= Laurence de la Ferrière =

French climber, explorer and Antarctic specialist

Laurence de la Ferrière (born 1957) is a French mountaineer, explorer and writer. After breaking the woman's world record for altitude without oxygen on Mount Everest in 1992, in 1997 she became the first French woman to reach the South Pole alone, covering some 1,400 km (870 miles) in 57 days. More recently she has coordinated work at the French Antarctic station Dumont d'Urville.

==Biography==
Born in Casablanca, Morocco, on 16 March 1957, de la Ferrière came from a well-established French family. Her great-grandfather had been a banker, her grandfather an engineer and her father a salesman for a brick company. In 1965, as a result of upsets in Morocco, she and her family moved to the Lyon region in France.
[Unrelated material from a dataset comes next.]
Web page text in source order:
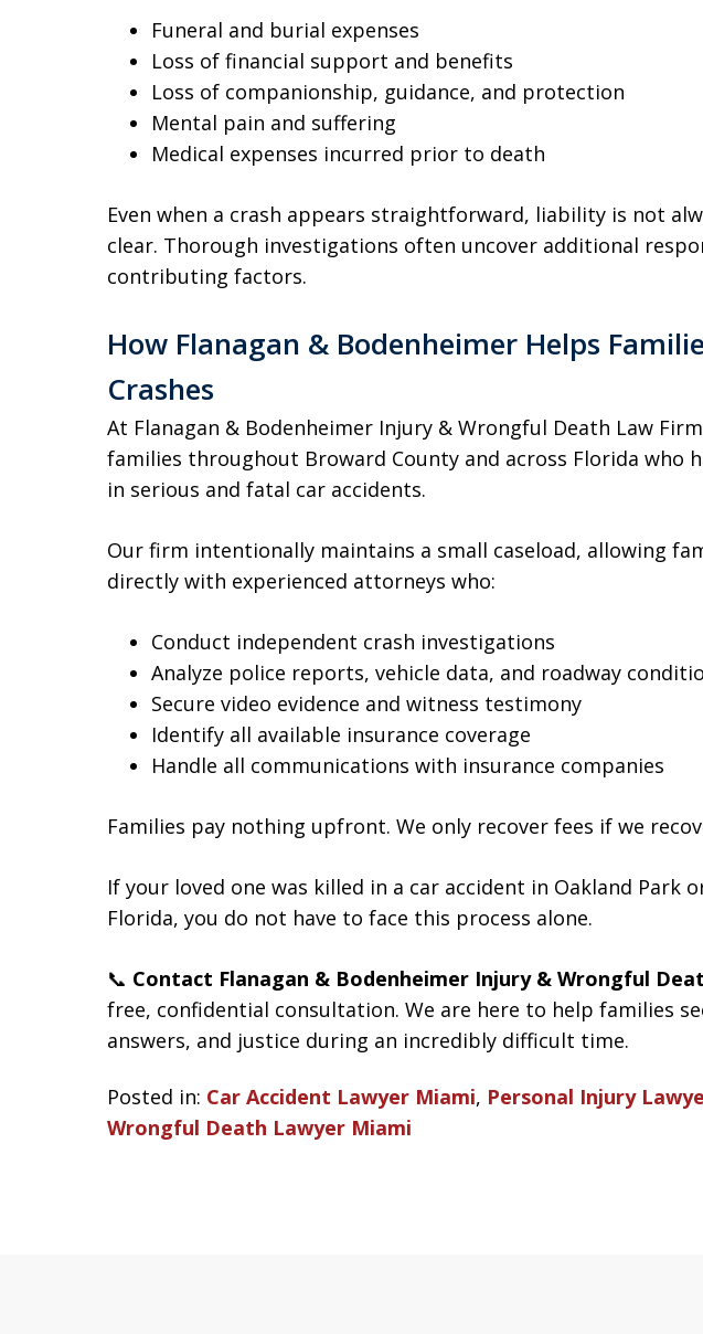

On qualifying from secondary school, she went on an Alpine mountaineering course in Courmayeur where she met her husband, Bernard Muller a seasoned climber. Together they climbed some of the world's highest mountains.
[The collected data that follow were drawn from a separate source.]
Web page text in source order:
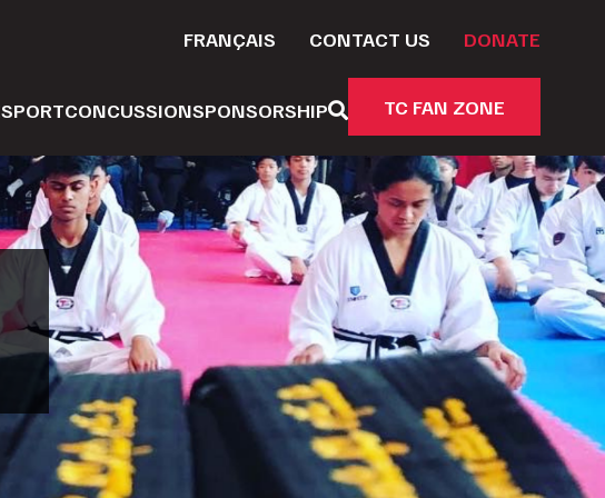
FRANÇAIS CONTACT US DONATE
CONCUSSIONSPONSORSHIP TC FAN ZONE
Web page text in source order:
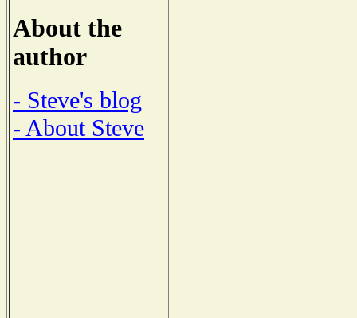
About the
author
- Steve's blog
- About Steve
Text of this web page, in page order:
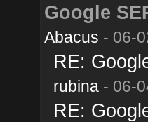
Google
Abacus - 06-
RE:
rubina- 06-
RE:

In 1984, she broke the woman's record for altitude without oxygen on Nepal's Yalung Kang. After giving birth to two daughters, Céline and Charlotte, two years later she again broke the altitude record, climbing Mount Everest.
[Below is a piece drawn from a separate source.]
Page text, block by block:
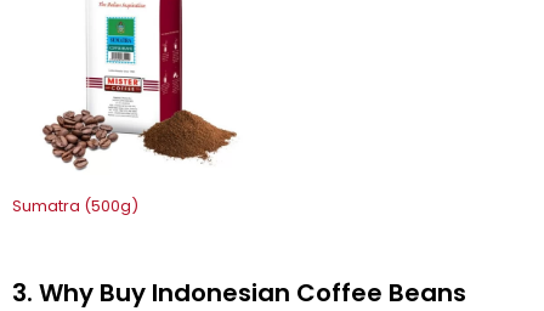
Sumatra (500g)
3. Why Buy Indonesian Coffee Beans

During the European winter of 1996–97, de la Ferrière became the first French woman to reach the South Pole unassisted, covering the distance from the Weddell Sea to the Amundsen-Scott base at temperatures around -40 C while dragging a 150 kg (310 lb) sledge behind her. It was the moment she had always waited for. In her own words:

It's as if you have infinity in front of you, the infinitely large, the infinitely beautiful, the infinitely white, infinite freedom. For me, it's the greatest sense of freedom a human being can experience. As I walked along, I would turn around, look at my tracks, they were endless, it was wonderful.

De la Ferrière returned to Antarctica in 2009, this time to head the French Dumont d'Urville Station for a period of 15 months. With a team of 25 scientists and technicians, of whom a third were women, the objective was to measure the thickness of the ozone layer and analyse residues in the ice. In 2012, she coordinated renovation work at the Dumont d'Urville Station which had been built in the 1950s. No longer interested in feats of endurance or exploration, she now spends the remainder of her time lecturing in France and Europe, explaining how important it is to study the Antarctic in order to improve understanding of climate change.

==Publications==
In early 2000, de la Ferrière published an account of her Antarctic experiences in Seule dans le vent des glaces (Alone in the glacial wind).